TASK ITEM - Filter this data down to the lines that hold "home", and copy them.

[Data entries]
○ ○ ○ ○

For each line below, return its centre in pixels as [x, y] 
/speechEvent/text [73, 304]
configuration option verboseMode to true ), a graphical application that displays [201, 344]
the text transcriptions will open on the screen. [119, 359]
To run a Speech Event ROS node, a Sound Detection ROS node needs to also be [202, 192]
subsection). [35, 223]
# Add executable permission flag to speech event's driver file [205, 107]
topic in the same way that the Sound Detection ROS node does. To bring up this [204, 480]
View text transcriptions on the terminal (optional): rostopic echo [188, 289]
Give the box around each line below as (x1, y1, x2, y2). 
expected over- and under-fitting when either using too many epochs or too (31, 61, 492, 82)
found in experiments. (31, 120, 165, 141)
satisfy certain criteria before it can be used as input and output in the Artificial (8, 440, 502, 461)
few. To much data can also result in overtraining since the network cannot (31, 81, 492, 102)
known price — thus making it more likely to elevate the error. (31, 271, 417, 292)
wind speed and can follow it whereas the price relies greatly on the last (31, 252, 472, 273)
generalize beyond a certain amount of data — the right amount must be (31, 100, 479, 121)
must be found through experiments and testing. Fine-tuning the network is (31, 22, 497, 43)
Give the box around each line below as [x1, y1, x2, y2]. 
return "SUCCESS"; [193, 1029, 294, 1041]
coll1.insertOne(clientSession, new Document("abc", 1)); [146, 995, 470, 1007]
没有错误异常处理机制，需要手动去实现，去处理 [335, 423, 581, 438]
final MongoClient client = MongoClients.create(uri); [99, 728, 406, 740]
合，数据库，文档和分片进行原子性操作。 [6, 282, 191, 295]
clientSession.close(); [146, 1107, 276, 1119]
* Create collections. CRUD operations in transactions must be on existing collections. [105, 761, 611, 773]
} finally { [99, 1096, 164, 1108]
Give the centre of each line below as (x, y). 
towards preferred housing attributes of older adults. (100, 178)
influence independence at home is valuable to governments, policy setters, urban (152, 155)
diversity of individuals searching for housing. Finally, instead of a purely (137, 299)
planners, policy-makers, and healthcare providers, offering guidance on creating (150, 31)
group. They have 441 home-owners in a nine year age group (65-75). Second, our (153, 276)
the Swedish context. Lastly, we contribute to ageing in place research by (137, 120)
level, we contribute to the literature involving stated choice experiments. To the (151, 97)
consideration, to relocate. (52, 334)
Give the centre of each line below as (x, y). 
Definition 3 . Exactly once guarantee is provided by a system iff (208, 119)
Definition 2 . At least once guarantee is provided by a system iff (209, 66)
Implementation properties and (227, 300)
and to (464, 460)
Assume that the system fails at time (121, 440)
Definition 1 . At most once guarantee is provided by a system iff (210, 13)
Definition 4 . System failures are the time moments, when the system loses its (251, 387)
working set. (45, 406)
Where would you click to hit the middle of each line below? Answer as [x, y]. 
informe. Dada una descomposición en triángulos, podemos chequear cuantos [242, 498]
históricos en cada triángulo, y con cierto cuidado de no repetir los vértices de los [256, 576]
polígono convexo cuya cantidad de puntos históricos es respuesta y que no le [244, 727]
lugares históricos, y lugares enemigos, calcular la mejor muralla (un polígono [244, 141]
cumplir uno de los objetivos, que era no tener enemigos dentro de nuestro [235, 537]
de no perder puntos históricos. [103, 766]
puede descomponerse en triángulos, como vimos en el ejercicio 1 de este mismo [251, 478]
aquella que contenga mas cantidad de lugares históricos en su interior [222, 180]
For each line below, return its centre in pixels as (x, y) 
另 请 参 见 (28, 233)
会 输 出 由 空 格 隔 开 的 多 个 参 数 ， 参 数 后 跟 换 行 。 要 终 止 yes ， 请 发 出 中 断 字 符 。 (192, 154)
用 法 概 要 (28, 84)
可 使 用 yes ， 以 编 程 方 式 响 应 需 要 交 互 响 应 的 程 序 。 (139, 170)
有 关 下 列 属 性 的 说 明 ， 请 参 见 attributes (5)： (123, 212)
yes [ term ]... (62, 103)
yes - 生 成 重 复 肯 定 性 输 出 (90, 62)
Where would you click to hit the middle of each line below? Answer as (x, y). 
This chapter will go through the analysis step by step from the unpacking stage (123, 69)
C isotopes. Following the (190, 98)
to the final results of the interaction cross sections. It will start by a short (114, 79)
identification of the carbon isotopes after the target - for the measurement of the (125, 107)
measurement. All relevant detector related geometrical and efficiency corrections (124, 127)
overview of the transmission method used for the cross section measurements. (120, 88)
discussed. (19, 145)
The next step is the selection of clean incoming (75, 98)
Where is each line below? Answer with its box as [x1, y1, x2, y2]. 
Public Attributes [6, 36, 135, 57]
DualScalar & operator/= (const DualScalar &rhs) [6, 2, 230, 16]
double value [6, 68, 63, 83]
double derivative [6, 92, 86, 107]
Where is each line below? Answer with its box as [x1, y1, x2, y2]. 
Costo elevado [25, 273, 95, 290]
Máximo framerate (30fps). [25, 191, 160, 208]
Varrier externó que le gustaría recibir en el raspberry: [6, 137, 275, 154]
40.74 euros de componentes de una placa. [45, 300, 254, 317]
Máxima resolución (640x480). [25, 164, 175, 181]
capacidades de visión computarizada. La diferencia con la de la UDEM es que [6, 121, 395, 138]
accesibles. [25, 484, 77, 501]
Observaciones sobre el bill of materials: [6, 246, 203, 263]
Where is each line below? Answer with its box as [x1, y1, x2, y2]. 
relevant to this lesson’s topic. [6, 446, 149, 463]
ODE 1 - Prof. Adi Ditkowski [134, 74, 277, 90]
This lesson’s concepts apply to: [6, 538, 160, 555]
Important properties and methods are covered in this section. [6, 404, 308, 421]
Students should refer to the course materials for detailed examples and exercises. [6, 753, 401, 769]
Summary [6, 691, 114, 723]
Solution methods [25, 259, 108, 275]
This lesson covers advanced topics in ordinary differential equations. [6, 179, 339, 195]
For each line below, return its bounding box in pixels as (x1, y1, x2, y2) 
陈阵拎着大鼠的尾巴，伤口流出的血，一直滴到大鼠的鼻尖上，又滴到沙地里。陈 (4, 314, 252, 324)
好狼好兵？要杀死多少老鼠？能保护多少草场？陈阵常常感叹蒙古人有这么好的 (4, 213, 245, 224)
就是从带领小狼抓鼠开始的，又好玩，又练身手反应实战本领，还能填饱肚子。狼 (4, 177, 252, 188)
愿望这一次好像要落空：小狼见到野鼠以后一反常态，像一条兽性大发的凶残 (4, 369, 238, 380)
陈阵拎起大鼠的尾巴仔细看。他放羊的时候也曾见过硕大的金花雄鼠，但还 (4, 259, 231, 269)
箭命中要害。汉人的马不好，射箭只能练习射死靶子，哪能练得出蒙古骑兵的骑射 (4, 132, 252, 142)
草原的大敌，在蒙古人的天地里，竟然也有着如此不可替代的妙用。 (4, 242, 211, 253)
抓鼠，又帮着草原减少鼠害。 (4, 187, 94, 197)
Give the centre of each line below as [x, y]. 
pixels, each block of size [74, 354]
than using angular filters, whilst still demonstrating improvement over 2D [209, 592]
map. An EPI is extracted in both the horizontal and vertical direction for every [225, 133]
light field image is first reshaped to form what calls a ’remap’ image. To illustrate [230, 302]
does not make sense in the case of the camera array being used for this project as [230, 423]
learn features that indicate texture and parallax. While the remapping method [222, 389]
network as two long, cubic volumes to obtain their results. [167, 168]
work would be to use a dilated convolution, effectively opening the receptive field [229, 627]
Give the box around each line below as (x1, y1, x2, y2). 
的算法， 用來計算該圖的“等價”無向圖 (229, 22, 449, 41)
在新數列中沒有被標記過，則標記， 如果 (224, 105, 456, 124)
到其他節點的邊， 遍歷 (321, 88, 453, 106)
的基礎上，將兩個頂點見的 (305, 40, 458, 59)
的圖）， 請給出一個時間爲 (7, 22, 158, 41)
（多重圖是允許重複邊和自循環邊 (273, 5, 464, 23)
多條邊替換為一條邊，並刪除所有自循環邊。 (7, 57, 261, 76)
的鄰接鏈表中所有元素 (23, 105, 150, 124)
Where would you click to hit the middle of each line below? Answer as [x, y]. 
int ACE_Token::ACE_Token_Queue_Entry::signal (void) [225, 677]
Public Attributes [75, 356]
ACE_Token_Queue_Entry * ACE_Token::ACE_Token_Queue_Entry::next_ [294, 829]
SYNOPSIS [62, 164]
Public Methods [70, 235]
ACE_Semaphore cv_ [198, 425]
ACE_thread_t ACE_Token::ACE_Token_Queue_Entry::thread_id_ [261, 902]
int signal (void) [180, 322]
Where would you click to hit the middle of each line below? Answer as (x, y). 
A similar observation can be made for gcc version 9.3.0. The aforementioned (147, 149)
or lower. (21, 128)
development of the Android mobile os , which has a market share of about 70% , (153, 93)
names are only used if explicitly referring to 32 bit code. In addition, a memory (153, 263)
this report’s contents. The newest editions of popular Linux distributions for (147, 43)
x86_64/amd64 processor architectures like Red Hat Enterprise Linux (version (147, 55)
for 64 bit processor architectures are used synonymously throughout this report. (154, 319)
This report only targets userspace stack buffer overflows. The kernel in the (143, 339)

○ ○ ○ ○

ANSWER SECTION -
influence independence at home is valuable to governments, policy setters, urban (152, 155)
group. They have 441 home-owners in a nine year age group (65-75). Second, our (153, 276)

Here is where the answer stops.